Говорит, так совсем не обязательно, Мэри Коллан.
Мэри Коллан в упор смотрит на Мэри Ишал. Говорит, исключение сделал он для тебя, а не для нее, не для нас остальных.
Мэри Ишал говорит, это тебе, а не Отцу остальные последовали.
Грейс осознаёт, что Мэри Ишал заходит ей за спину. Тогда-то обхватывает она голову руками, отпускает, бо прикосновенье пальцев Мэри Ишал словно дыханье в длинных ее волосах, их расчесывают и свертывают в пучок.
Тогда-то видит она его, очерк Отца, коленопреклоненного, он смотрит или не смотрит из сумрака шатра.
Она беспокоится, где ей сесть, устремляет взгляд вперед, чтоб опередил тело. Ежедневная трапеза из супа и хлеба в крестьянской кухне, богатства земли этих крестьян, и сегодня она впервые разделит их с ними. Не отвести ей взоров от Отца, хотя на нее тот пока не взглянул. Три свечи в блюдцах посреди стола дотягиваются желтизной до каждого лица, что садится безмолвно и несуетно, потому что добро по делам его узнается, думает она. Они кладут руки на стол, ждут, пока подадут им, и она рассматривает эти отмытые бледные лица, высматривает в их мыслях, как поступать, а как нет, как сидеть, быть может, или как держаться, как складывать руки, Мэри Ишал и Мэри Коллан по обе стороны от Отца, ты держи руки вот так, а не вот так. Остальные женщины словно женщины развоплощенные, думает она, невзрачные набожные лица – мальчишечьи, в тихих мыслях, и кому ж охота вот так выглядеть, с длинными-то волосами лучше.
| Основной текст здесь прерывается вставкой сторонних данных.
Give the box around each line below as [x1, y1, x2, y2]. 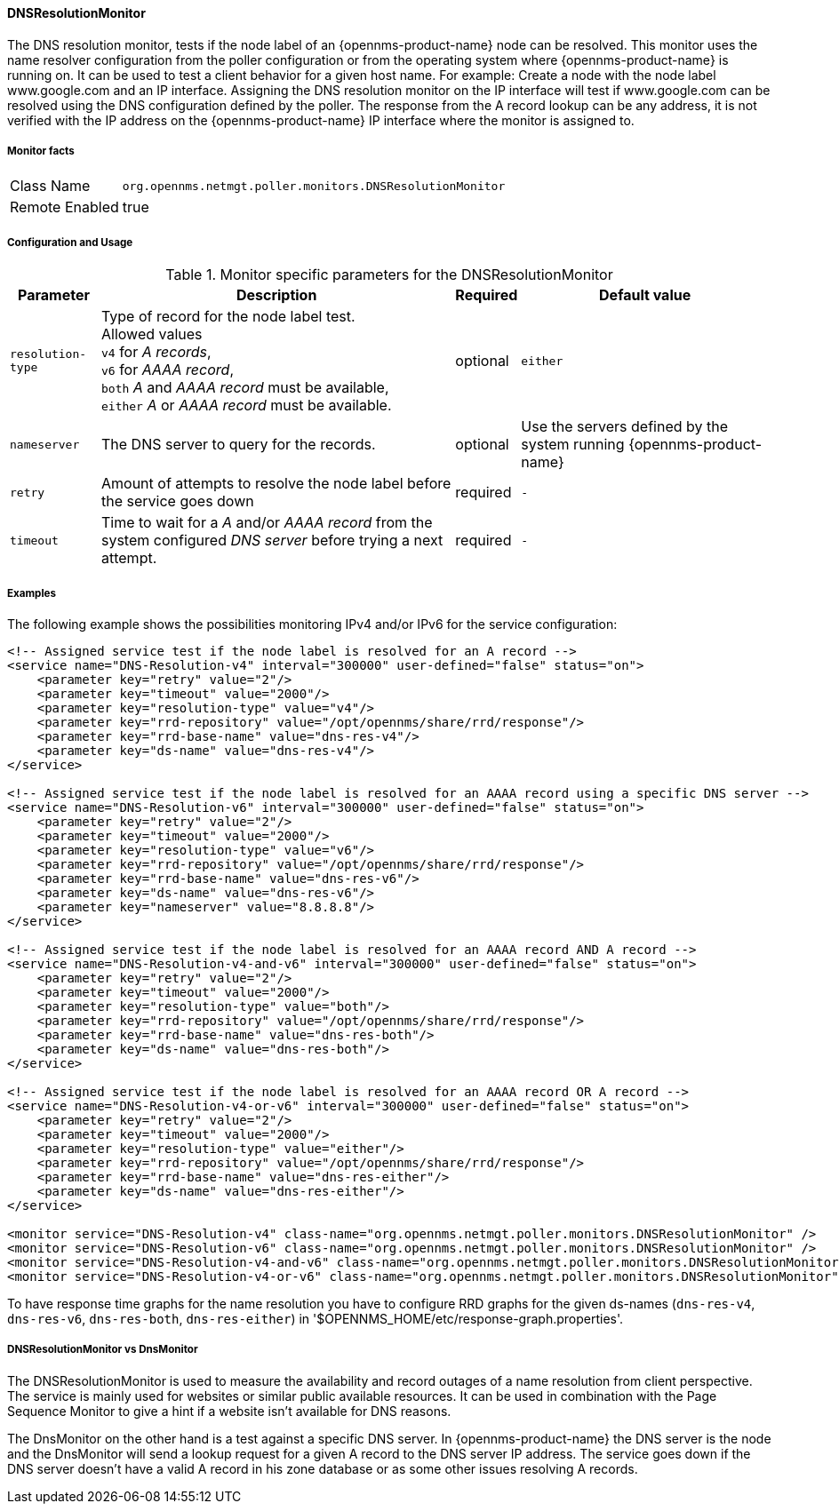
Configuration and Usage [7, 235, 133, 249]
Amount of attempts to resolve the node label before [100, 474, 451, 493]
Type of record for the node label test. [100, 307, 356, 326]
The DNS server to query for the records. [100, 435, 376, 454]
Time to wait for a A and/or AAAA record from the [100, 513, 433, 532]
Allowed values [100, 325, 203, 344]
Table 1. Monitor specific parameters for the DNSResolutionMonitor [165, 266, 613, 284]
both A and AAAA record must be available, [100, 378, 389, 397]

А вот и хозяин усадьбы Роберт Бойс, сидит, закрыв глаза, руки сцеплены, бормочет какую-то молитву, горбится даже сидя. А вот жена его, Энн Бойс, у печи вместе со служанкой, смиренные, что одна, что другая, Энн Бойс с ножом по тому хлебному духу, подает его, и Грейс оглядывает эти лица и старается не думать то, что она о них думает, что они вовсе не люди, а восковые фигуры, до чего странная мысль, думает она, принимается любоваться своими руками, чтобы утишить мысли, потому что Отец, может, прислушивается, молитвенно складывает их перед собой на столе, белизна – отмытая кожа, глянцевитые ногти. Она чувствует бремя взгляда Мэри Коллан, смотрит и видит, что Энн Бойс приносит на стол корзинку с хлебом, и все взгляды покоятся на Отце, а тот возносит руки, словно чтоб начать молитву, и позднее Грейс подумает, кто тот, кто есть в каждом из нас, кто тот, кто есть, когда прекращаешь быть собой, когда действуешь, не помышляя о действии, быть может, это червь сатанинский в тебе, быть может, это другая ипостась, бо внезапно она перегнулась через стол и схватила хлеб так, будто это последний из всех хлебов.